I've been meaning to weigh in on the non-scandal of the year: the firing of the eight U.S. attorneys. Here goes.
Is this really a scandal? I mean, really? The scandal here is the pathetically weak job the Bush administration has done of defending itself against this meaningless charge.
I'm sure you know this already, but let me get it down in pixels. The President can fire as many of his U.S attorneys as he wants. Bill Clinton fired all 93 in March of 1993. He was the more astute politician. He sacrificed 92 U.S. attorneys to get the one that was breathing down his neck over Whitewater in Little Rock.
Of course, you have to do a Google search to find that out since Joe Klein and Time magazine and The New York Times aren't going to tell you that. They aren't going to tell you that one of the attorneys, Carol Lam, of the Southern District of southern California was prosecuting fewer alien smugglers pro rata than her predecessors. (Oh. Did I mention that the Southern District of southern California is basically San Diego and includes the San Ysidro border crossing?)

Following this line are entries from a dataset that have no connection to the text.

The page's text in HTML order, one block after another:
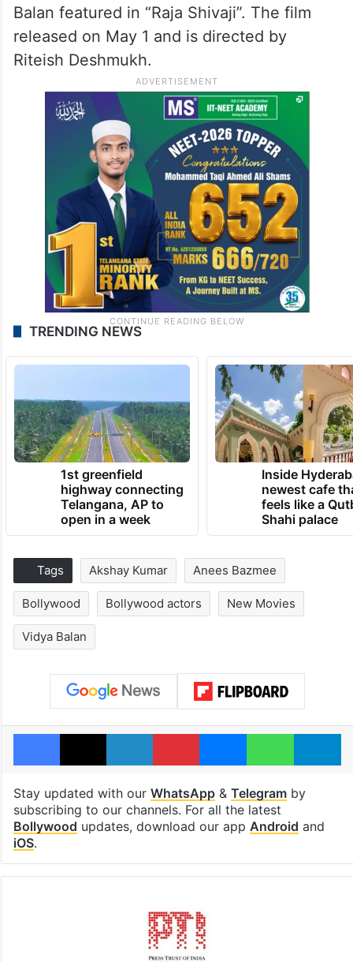
Balan featured in “Raja Shivaji”. The film
released on May 1 and is directed by
Riteish Deshmukh.
TRENDING NEWS
1st greenfield
highway connecting
Telangana, AP to
open in a week
Inside
newest cafe
feels like a
Shahi palace
Tags Akshay Kumar Anees Bazmee
Bollywood Bollywood actors New Movies
Vidya Balan
Facebook
X LinkedInPinterestMessengerWhatsApp
Stay updated with our WhatsApp& Telegramby
subscribing to our channels. For all the latest
Bollywood updates, download our app Android and
iOS.
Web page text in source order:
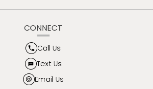
CONNECT
Call Us
Text Us
Email Us
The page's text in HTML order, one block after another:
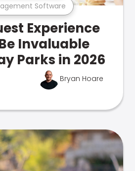
Software
Experience
Invaluable
Parks in 2026
Bryan Hoare
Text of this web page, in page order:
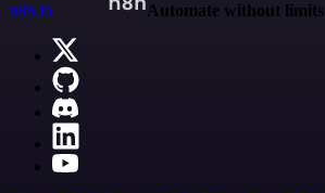
n8n.io
Automate without limits

At times like this, the President needs to adopt the Clear and Present Danger defense. In the book, and the movie starring Harrison Ford, the fictitious President defuses criticism over a scandal involving a college friend by giving the media nowhere to go. Ford's Jack Ryan advises the President that when asked by a reporter if he and the man in question were friends to say, "No. We are close friends." If asked if they are close friends, say, "No. We are lifelong friends." President Bush should adopt a similar strategy and just own up to the firings. He has nothing to apologize for.